UK's Foreign and Commonwealth Office calls on Gulf kingdom to stop plan to paralyse man
The UK has urged Saudi authorities not to follow through on a sentence to paralyse a man in retribution for causing the paralysis of a friend when he was fourteen years old.
The UK's Foreign and Commonwealth Office has called the sentence "grotesque" and called on the Gulf kingdom to ensure the punishment is not carried out.
The UK was responding to reports published on Wednesday that said a Saudi Arabian court had delivered a verdict that a young man should be paralysed as punishment for a crime he committed 10 years ago which resulted in the victim being confined to a wheelchair.
Ali al-Khawaher, 24, was reported to have spent 10 years in jail waiting to be paralysed surgically unless his family pays one million Saudi riyals ($270,000) to the victim.
The Saudi Gazette newspaper reported last week that Khawaher had stabbed a childhood friend in the spine during a dispute a decade ago, paralysing him from the waist down.
Responding to reports, an FCO Spokesperson said: “We are deeply concerned by reports that a Saudi Arabian court has sentenced a man to be paralysed in retribution for causing the paralysis of a friend when he was fourteen years old.

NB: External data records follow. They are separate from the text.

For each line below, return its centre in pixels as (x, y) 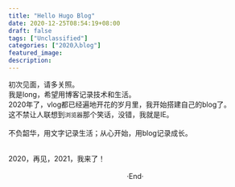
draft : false (30, 30)
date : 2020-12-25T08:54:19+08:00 (64, 23)
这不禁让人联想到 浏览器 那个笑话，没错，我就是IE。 (91, 114)
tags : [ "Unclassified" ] (48, 38)
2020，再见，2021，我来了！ (57, 158)
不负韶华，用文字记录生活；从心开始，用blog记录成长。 (100, 132)
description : (30, 61)
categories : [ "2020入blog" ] (55, 46)
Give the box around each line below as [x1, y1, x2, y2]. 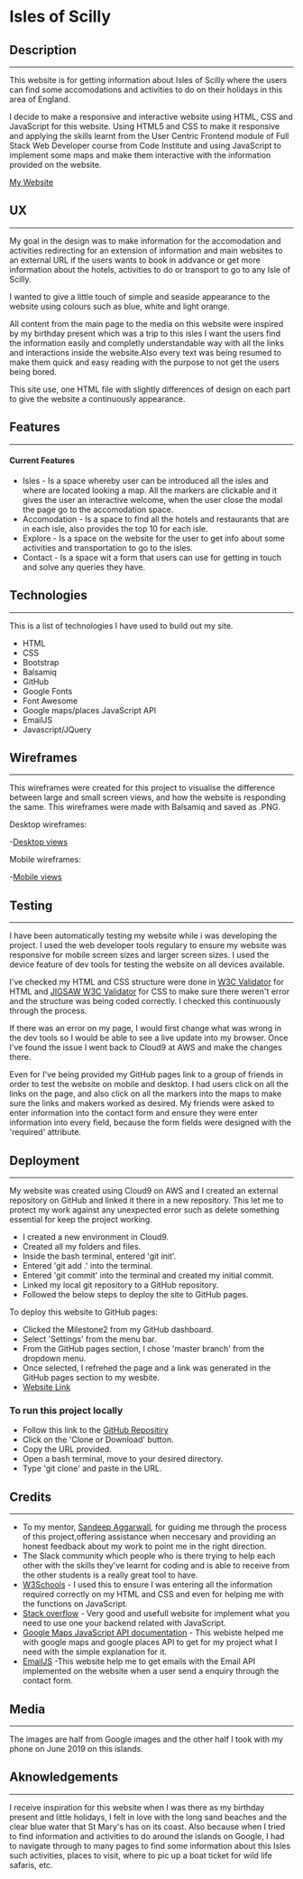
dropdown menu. [22, 1353, 87, 1364]
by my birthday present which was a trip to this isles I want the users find [9, 328, 281, 339]
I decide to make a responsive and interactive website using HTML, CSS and [9, 111, 293, 122]
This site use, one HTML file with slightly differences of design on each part [9, 384, 291, 395]
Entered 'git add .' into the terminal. [22, 1260, 153, 1271]
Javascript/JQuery [22, 724, 92, 735]
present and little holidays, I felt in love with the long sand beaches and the [9, 1811, 288, 1822]
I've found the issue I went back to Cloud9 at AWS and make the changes [9, 1042, 282, 1053]

"We urge the Saudi authorities to ensure that this grotesque punishment is not carried out. Such practices are prohibited under international law and have no place in any society.”

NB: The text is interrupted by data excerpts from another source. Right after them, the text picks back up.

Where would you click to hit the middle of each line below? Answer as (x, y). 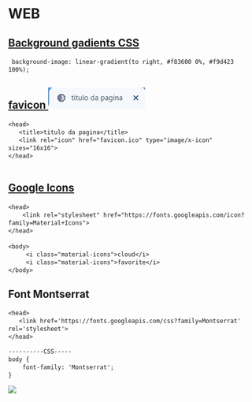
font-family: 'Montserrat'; (68, 367)
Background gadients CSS (74, 43)
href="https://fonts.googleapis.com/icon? (174, 215)
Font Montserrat (49, 294)
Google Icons (41, 188)

Earlier this week, Amnesty International also condemned the sentence.
Saudi Arabia applies Islamic sharia law, which allows eye-for-an-eye punishment for crimes but allows victims to pardon convicts in exchange for so-called blood money.

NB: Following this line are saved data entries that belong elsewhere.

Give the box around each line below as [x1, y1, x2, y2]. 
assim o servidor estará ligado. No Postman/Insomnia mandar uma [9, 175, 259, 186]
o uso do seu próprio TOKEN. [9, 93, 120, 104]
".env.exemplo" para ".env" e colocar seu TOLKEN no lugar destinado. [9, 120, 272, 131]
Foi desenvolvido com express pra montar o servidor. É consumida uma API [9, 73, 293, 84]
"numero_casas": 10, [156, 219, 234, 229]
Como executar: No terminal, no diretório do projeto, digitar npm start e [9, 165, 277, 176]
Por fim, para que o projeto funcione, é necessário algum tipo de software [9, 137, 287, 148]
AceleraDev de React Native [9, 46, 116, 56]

"Paralysing someone as punishment for a crime would be torture," Ann Harrison, Amnesty's Middle East and North Africa Deputy Director, said in a statement late on Tuesday.
Amnesty said the case demonstrated the need for Saudi Arabia to review its laws to "start respecting their international obligations and remove these terrible punishments from the law".
Saudi judges have in the past ordered sharia punishments that include tooth extraction, flogging, eye gouging and - in murder cases - death.